**What the exercise asks**
Read the records below and copy each line that contains "category".

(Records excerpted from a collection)
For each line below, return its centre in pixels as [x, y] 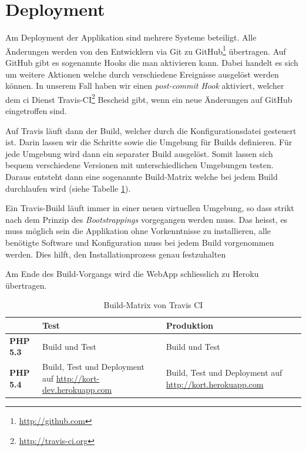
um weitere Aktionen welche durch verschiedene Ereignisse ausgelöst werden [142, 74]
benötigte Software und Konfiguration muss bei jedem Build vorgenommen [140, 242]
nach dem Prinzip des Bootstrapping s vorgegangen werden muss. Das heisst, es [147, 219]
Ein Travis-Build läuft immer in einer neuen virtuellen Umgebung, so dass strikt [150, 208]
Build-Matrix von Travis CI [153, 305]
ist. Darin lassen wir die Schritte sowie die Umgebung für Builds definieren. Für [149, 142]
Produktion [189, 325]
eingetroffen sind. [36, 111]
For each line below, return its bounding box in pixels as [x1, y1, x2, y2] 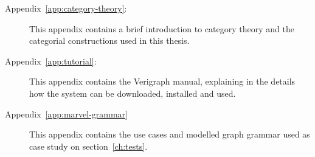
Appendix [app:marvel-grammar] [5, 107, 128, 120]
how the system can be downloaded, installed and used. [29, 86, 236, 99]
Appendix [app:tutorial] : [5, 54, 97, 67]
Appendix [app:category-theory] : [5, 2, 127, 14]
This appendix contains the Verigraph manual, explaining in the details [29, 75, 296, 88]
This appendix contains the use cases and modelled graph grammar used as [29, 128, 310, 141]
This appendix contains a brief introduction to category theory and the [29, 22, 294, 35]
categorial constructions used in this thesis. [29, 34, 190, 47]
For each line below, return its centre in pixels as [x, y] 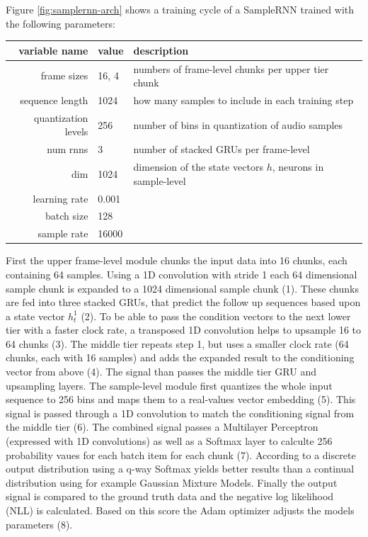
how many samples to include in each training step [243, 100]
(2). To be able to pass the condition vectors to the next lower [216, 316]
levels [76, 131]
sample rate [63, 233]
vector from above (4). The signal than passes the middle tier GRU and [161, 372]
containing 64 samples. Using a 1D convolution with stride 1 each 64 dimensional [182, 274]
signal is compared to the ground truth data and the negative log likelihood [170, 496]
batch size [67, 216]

* * *

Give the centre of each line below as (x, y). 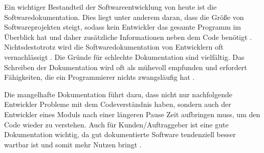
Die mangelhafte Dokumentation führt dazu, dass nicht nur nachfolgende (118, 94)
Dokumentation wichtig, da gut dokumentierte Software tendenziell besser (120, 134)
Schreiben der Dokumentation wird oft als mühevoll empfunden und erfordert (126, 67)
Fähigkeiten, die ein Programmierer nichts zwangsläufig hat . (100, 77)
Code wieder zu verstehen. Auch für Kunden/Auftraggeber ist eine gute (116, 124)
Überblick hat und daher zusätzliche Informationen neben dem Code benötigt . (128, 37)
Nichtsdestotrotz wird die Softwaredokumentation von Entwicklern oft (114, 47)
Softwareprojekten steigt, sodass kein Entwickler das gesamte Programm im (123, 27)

**Task answer**
Appendix [app:category-theory] : [5, 2, 127, 14]
This appendix contains a brief introduction to category theory and the [29, 22, 294, 35]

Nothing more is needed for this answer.